§ Activity:
Would you please transcribe, exactly as written, the lines of the entries below starting at the one that holds "designers de Kaufman et Broad ont consacré" and ending at the one that holds "avant que les", both included?

Records from a data source
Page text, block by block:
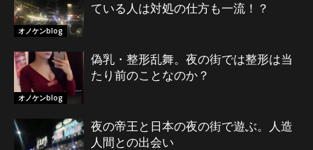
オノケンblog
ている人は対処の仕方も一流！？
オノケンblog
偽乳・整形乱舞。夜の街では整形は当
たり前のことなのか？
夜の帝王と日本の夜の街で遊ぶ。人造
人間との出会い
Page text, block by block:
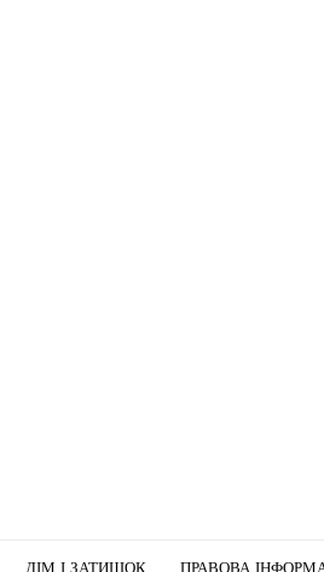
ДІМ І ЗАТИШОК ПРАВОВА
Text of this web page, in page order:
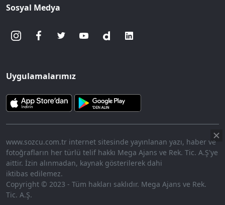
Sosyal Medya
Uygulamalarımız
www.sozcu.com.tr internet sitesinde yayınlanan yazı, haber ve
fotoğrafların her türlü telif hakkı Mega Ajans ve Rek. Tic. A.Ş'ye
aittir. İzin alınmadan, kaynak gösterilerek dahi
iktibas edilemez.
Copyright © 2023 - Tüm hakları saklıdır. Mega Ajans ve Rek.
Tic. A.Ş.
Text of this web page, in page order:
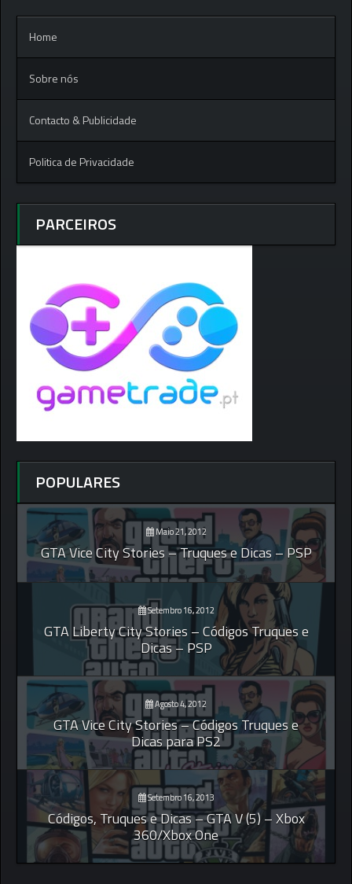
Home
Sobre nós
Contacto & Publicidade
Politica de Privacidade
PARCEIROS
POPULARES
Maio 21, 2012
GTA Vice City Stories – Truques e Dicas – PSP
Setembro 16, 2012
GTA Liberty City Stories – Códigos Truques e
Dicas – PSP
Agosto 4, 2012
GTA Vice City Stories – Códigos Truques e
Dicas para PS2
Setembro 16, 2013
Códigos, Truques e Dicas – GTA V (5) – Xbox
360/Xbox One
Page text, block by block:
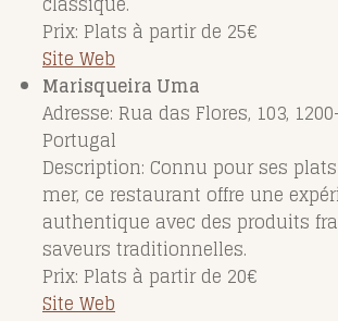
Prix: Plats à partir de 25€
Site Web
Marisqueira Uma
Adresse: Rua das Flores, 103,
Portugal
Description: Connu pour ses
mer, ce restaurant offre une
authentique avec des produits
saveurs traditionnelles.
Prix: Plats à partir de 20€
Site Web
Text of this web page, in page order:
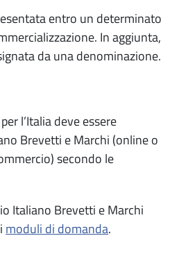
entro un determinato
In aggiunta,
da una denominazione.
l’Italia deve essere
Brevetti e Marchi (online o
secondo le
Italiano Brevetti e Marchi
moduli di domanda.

...

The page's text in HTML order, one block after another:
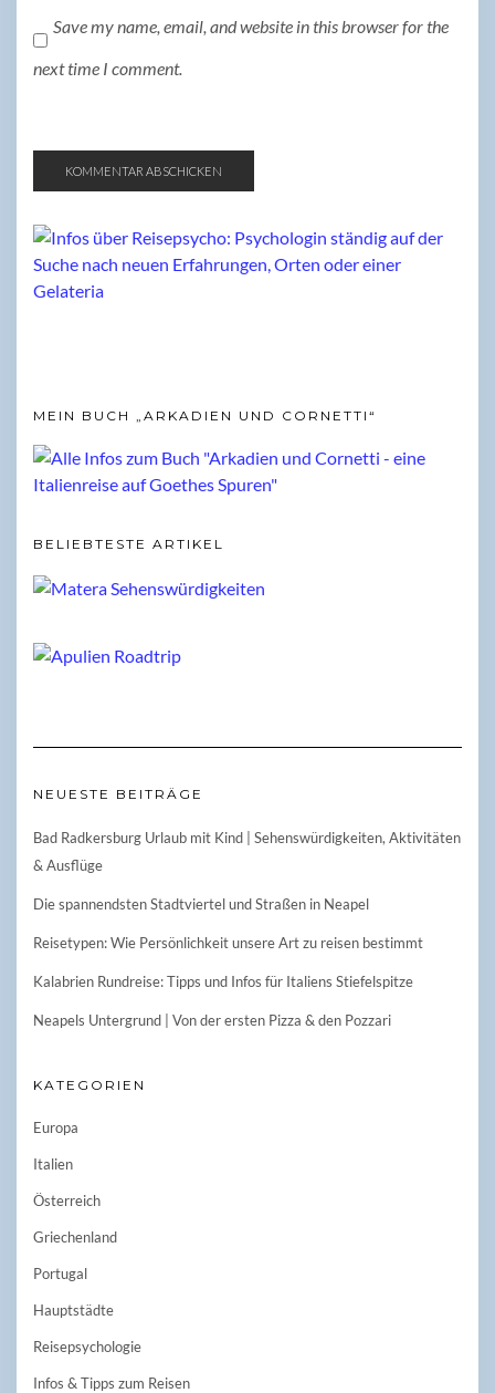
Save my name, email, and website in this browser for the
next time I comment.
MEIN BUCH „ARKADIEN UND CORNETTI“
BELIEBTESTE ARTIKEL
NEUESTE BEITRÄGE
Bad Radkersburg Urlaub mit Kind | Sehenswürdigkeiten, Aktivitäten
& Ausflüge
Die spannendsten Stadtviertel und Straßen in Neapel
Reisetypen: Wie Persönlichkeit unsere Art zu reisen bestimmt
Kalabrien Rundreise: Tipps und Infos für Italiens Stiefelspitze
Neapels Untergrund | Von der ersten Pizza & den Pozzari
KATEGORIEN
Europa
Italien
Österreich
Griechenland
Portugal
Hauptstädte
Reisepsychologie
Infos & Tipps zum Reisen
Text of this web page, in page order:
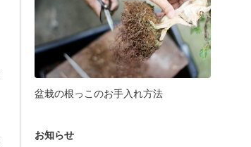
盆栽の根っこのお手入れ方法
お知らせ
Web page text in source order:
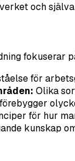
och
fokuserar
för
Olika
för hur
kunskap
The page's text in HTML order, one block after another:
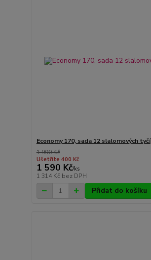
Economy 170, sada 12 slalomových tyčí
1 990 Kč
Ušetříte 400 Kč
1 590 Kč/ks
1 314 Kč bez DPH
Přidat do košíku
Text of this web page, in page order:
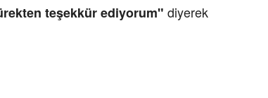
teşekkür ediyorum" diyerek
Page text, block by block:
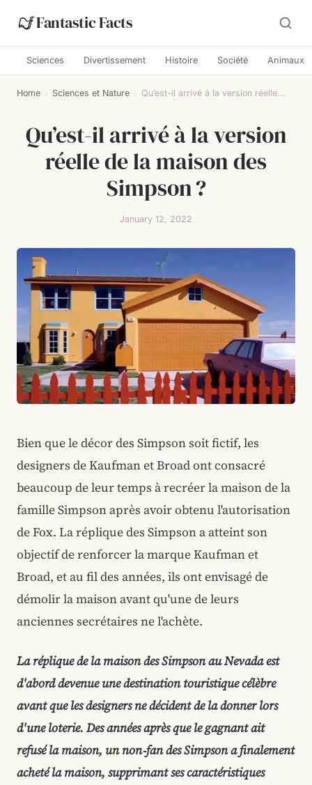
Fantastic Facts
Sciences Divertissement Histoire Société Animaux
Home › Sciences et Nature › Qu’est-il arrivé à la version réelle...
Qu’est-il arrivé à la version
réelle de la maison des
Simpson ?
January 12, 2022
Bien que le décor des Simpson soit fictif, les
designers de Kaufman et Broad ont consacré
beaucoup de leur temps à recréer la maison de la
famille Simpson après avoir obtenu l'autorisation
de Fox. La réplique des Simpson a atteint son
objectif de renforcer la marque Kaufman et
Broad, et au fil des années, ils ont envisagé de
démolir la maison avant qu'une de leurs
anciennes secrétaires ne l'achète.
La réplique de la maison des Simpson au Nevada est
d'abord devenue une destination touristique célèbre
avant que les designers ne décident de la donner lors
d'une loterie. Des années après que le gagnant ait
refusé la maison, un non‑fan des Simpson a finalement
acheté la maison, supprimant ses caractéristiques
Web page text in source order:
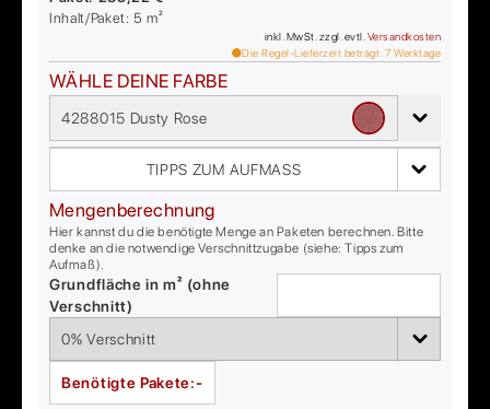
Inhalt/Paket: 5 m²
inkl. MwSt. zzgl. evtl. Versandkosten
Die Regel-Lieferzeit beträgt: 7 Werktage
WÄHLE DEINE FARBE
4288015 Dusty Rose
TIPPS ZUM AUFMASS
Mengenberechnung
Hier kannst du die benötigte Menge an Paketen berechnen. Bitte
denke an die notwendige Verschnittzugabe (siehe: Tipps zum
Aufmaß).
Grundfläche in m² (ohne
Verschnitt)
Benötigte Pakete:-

§ Exercise answer:
designers de Kaufman et Broad ont consacré
beaucoup de leur temps à recréer la maison de la
famille Simpson après avoir obtenu l'autorisation
de Fox. La réplique des Simpson a atteint son
objectif de renforcer la marque Kaufman et
Broad, et au fil des années, ils ont envisagé de
démolir la maison avant qu'une de leurs
anciennes secrétaires ne l'achète.
La réplique de la maison des Simpson au Nevada est
d'abord devenue une destination touristique célèbre
avant que les designers ne décident de la donner lors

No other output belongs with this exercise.